» EXERCISE DETAILS
Your output should be the lines below from the one with "No. 4, and No.5" through the one with "value is 30. (22, 283)", copied exactly, pictures excluded.

» DATA EXTRACTS
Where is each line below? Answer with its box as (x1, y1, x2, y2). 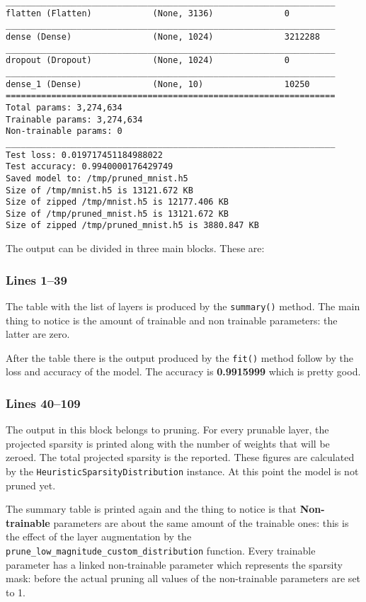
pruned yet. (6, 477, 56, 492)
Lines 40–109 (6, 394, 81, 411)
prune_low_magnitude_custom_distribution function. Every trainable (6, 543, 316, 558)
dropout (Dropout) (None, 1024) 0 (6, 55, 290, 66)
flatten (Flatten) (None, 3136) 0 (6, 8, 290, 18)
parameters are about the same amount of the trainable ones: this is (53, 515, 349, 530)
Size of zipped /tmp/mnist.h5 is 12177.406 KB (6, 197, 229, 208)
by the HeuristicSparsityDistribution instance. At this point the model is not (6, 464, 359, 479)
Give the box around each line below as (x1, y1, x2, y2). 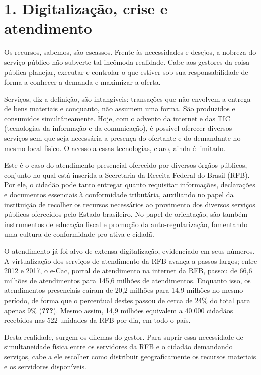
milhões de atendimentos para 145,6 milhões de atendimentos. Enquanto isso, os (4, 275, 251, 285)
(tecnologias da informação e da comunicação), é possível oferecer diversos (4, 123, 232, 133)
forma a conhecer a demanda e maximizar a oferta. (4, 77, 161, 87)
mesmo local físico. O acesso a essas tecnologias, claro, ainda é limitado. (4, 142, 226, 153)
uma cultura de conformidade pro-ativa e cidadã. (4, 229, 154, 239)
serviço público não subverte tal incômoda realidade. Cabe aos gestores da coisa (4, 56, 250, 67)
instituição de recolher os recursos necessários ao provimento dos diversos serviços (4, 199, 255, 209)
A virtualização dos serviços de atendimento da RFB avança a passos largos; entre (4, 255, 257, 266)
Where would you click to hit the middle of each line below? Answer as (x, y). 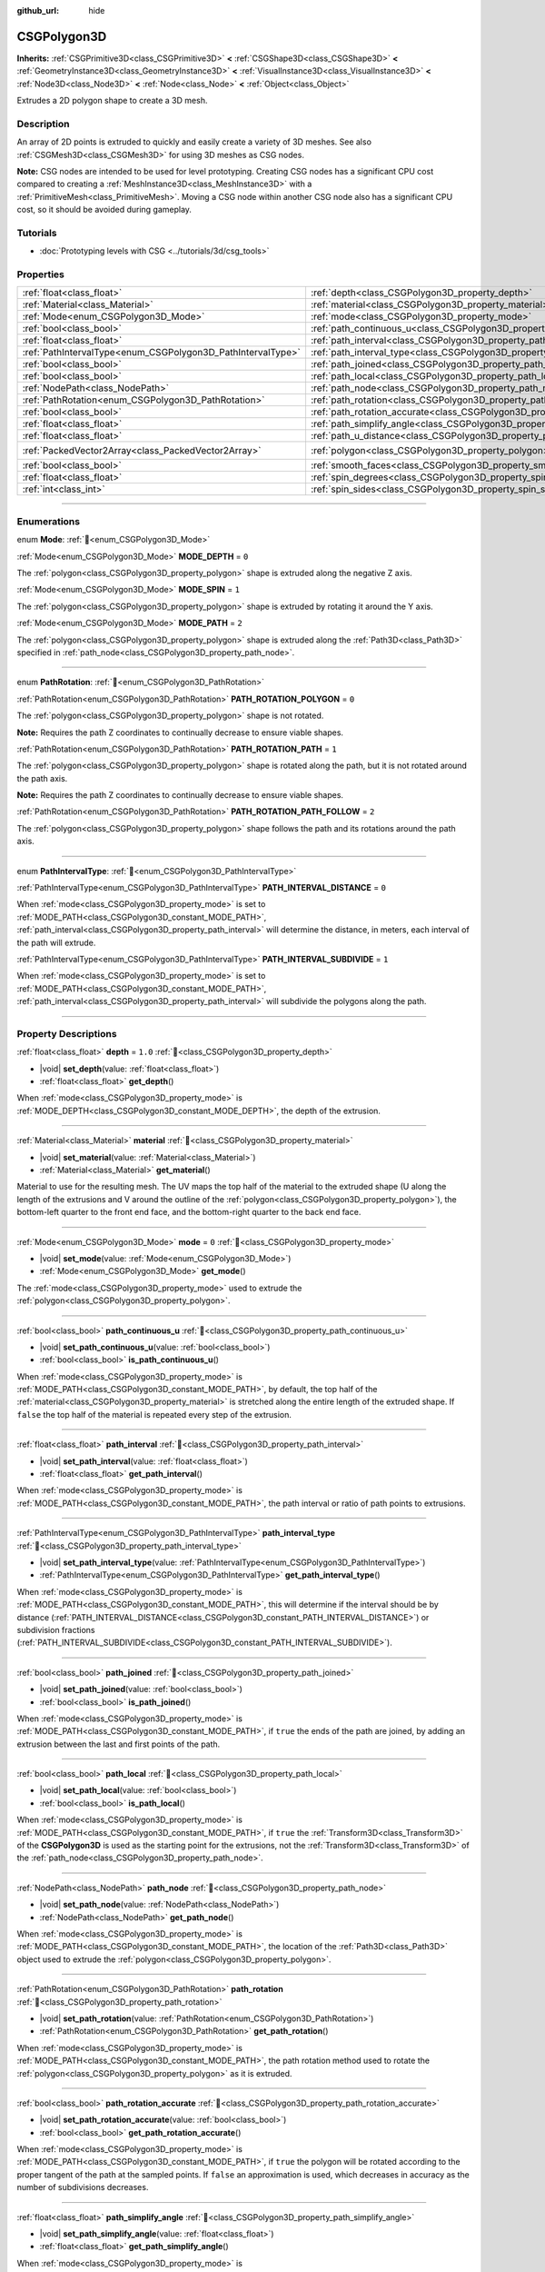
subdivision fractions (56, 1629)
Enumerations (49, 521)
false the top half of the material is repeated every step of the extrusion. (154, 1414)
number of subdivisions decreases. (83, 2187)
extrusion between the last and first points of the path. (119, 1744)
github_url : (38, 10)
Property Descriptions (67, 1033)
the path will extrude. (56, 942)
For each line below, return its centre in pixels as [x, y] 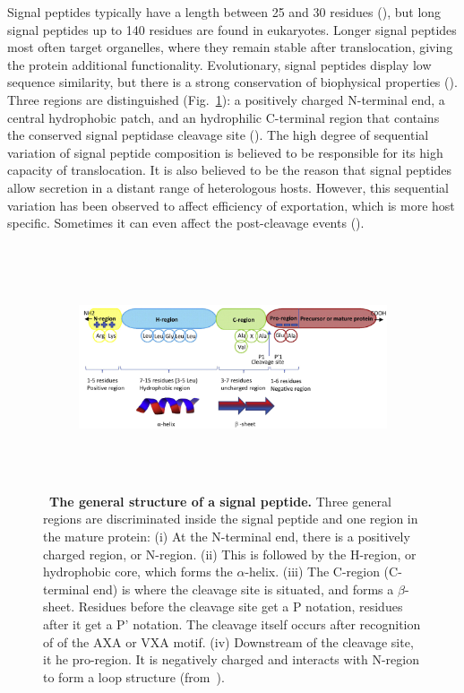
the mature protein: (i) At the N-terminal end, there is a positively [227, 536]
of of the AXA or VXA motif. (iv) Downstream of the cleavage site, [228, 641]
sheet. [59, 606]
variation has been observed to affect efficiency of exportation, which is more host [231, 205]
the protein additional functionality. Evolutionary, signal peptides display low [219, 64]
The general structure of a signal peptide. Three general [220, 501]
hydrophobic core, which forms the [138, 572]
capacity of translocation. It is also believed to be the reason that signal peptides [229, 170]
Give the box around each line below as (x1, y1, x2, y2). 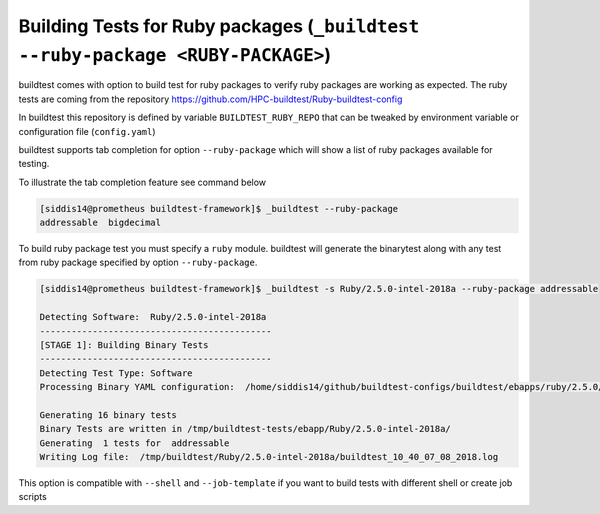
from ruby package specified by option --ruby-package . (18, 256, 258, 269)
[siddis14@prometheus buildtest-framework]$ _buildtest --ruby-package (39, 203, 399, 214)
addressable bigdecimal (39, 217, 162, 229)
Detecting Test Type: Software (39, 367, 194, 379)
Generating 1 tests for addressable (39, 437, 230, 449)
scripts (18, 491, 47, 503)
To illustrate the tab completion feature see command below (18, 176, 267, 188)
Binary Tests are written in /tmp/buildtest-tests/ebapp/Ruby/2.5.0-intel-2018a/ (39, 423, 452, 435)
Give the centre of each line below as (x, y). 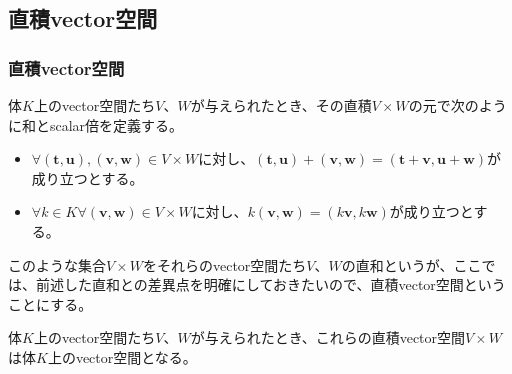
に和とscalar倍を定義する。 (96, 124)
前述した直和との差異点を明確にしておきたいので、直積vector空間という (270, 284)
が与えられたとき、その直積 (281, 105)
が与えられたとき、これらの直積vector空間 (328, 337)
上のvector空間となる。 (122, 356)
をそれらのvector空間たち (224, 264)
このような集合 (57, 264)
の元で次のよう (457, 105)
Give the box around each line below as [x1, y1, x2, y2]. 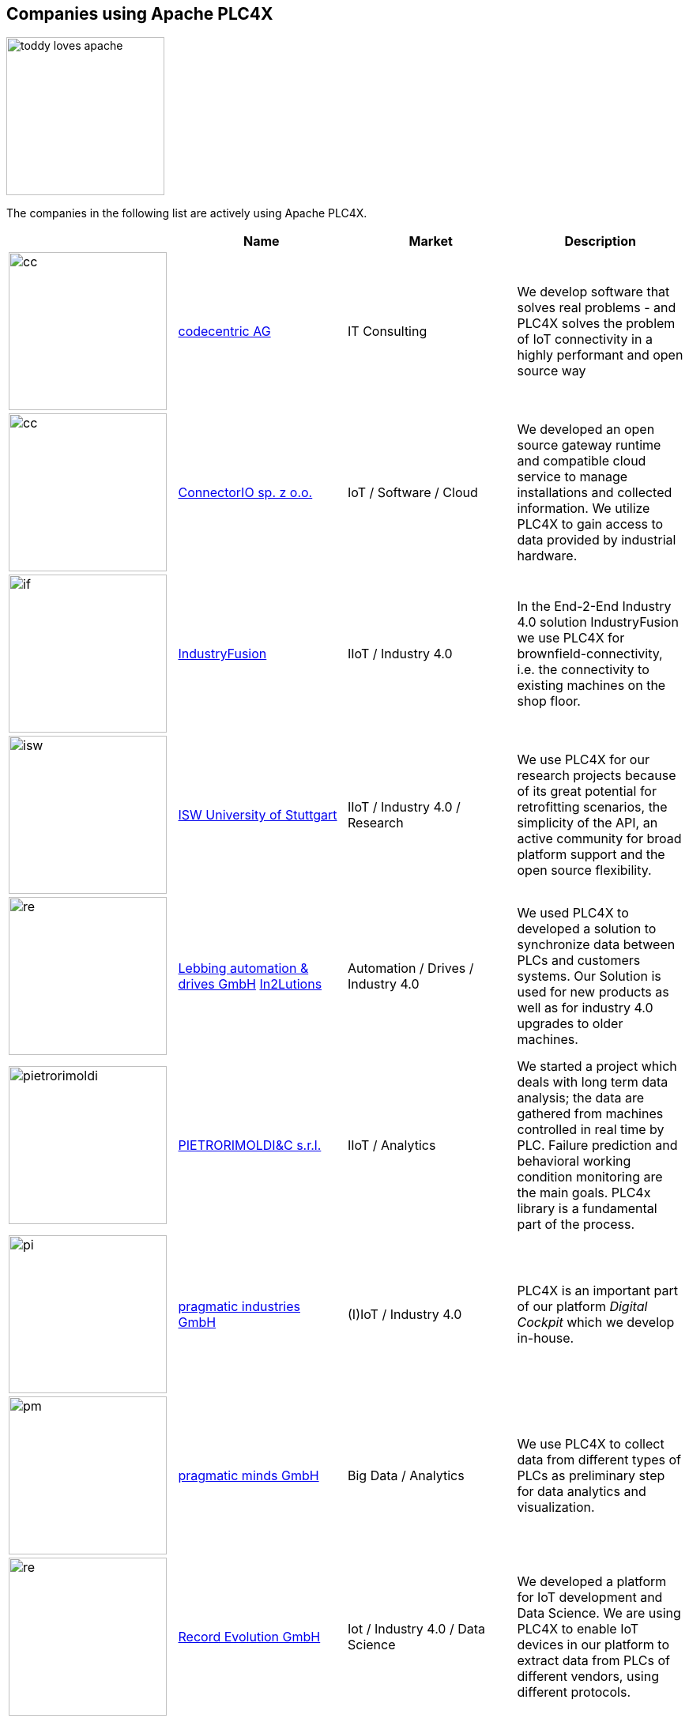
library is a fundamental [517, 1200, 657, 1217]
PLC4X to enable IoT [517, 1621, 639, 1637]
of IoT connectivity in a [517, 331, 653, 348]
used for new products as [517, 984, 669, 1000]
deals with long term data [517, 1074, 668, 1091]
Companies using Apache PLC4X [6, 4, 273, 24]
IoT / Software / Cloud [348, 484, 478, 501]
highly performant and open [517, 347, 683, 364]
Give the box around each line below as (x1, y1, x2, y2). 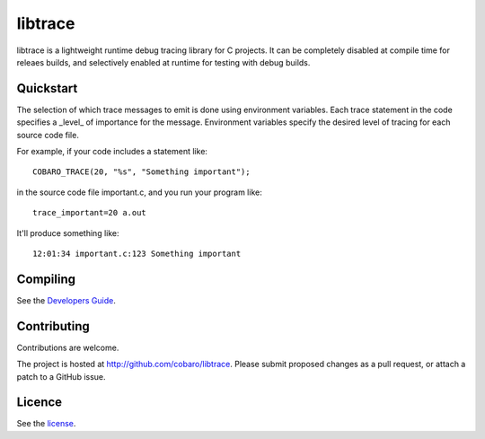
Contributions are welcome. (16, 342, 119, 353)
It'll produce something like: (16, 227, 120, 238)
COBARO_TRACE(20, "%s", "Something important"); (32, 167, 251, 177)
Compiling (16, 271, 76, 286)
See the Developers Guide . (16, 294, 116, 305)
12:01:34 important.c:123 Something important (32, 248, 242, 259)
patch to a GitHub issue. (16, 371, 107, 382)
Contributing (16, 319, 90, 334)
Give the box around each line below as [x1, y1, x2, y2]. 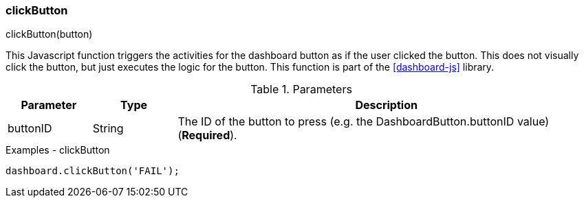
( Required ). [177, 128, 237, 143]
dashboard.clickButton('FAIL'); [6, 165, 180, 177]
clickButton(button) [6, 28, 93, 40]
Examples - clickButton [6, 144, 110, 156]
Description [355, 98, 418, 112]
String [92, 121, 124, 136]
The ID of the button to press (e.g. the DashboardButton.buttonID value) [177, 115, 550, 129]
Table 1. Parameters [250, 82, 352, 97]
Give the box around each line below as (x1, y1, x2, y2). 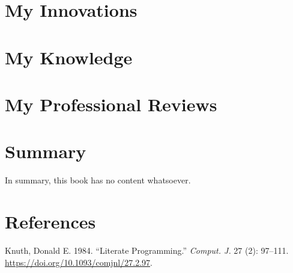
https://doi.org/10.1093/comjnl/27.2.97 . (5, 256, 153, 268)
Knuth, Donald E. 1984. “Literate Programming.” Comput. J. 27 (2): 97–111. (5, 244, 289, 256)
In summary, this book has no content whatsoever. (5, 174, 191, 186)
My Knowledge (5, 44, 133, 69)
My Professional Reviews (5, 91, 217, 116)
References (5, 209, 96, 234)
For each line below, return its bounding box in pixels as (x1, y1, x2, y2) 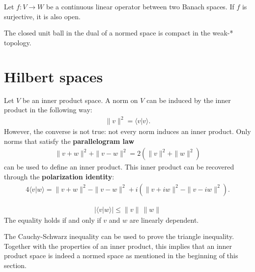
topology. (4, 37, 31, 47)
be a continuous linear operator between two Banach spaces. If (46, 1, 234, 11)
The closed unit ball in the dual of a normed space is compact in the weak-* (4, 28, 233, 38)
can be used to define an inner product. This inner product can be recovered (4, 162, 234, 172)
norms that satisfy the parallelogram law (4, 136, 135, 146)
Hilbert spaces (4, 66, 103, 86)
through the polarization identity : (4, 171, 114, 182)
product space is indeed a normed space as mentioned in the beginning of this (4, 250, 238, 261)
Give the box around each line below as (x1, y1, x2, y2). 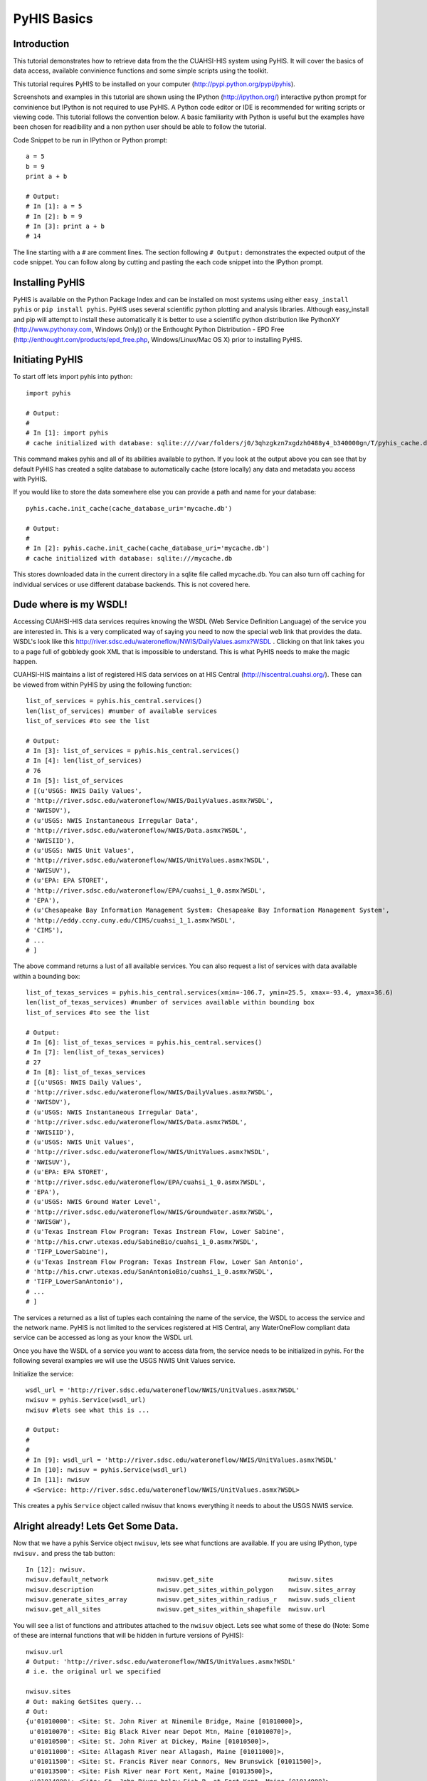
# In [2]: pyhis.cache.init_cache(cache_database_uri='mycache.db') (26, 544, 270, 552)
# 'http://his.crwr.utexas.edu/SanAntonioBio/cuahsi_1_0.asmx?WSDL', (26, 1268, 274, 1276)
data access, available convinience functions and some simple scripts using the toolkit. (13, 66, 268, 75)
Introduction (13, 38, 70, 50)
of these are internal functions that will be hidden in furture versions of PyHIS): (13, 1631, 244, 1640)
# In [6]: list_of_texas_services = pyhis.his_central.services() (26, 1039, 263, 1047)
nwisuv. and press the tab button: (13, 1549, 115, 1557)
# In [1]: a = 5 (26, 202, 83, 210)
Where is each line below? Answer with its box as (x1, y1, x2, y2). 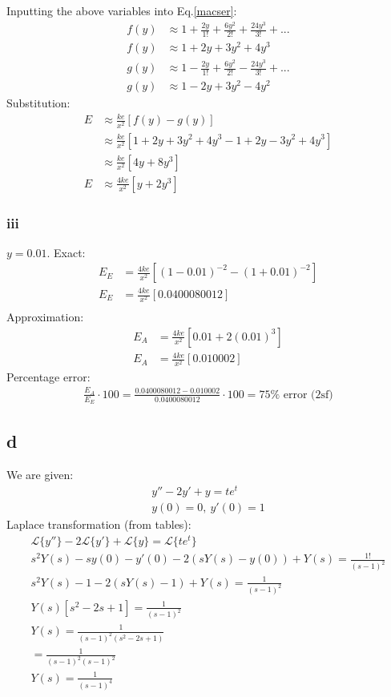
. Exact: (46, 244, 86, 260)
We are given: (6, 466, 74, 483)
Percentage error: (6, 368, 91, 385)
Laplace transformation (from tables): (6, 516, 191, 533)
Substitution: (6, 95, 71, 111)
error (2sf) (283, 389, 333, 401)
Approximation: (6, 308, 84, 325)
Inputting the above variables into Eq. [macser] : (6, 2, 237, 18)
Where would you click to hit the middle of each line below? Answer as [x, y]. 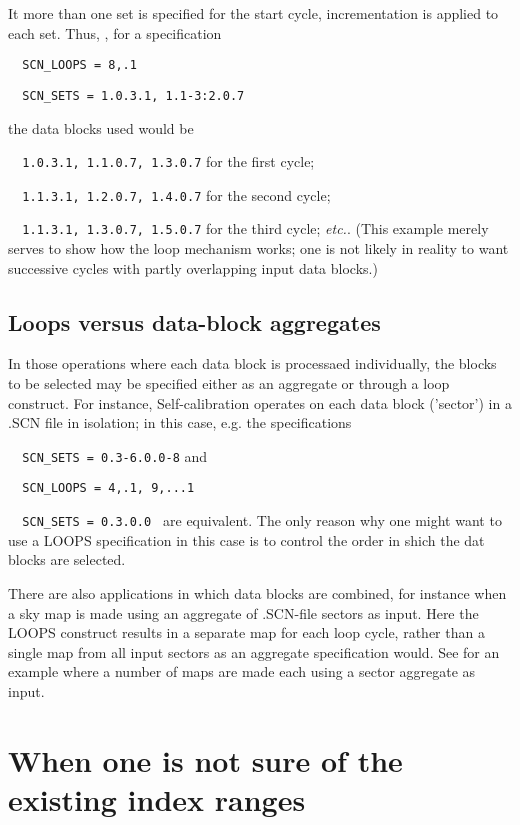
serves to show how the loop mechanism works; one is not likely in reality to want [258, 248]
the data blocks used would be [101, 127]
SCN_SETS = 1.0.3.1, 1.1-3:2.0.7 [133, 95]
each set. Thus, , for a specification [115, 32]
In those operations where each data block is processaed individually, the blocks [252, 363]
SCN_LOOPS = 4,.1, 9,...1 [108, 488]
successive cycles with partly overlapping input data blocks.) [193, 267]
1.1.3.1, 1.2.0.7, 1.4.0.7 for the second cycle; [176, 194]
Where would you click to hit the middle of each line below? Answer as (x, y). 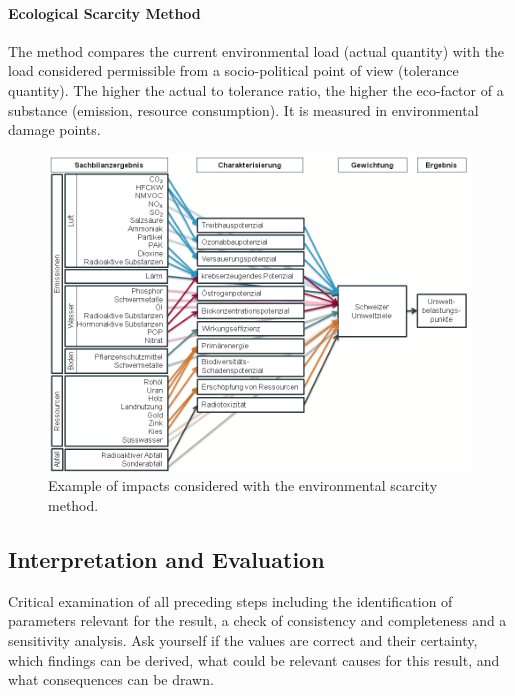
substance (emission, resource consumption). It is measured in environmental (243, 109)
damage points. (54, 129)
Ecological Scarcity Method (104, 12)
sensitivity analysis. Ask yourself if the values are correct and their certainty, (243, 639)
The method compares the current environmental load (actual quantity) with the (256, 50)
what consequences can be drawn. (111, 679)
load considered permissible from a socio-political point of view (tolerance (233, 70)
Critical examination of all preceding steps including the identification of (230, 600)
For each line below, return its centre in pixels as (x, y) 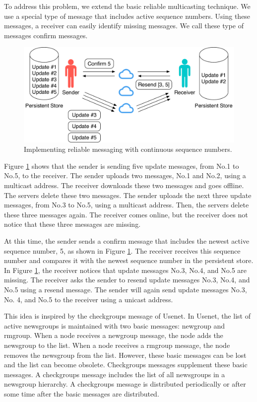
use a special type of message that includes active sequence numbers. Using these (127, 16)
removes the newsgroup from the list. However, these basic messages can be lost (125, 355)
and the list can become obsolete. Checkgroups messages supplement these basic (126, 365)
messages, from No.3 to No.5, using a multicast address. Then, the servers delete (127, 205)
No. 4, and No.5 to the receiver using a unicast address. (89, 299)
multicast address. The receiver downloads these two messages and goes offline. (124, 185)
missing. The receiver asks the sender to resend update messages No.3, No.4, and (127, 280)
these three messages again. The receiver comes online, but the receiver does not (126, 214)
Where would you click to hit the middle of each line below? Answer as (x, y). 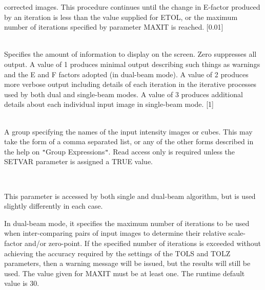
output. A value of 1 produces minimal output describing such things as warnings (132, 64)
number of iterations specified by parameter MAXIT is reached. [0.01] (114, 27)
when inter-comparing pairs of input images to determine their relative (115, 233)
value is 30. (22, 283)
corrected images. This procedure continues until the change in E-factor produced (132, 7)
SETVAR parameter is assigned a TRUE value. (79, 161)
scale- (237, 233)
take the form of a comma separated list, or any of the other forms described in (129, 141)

» RESPONSE TO THE EXERCISE
No. 4, and No.5 to the receiver using a unicast address. (89, 299)
multicast address. The receiver downloads these two messages and goes offline. (124, 185)
missing. The receiver asks the sender to resend update messages No.3, No.4, and (127, 280)
these three messages again. The receiver comes online, but the receiver does not (126, 214)
Where would you click to hit the middle of each line below? Answer as (x, y). 
output. A value of 1 produces minimal output describing such things as warnings (132, 64)
number of iterations specified by parameter MAXIT is reached. [0.01] (114, 27)
when inter-comparing pairs of input images to determine their relative (115, 233)
value is 30. (22, 283)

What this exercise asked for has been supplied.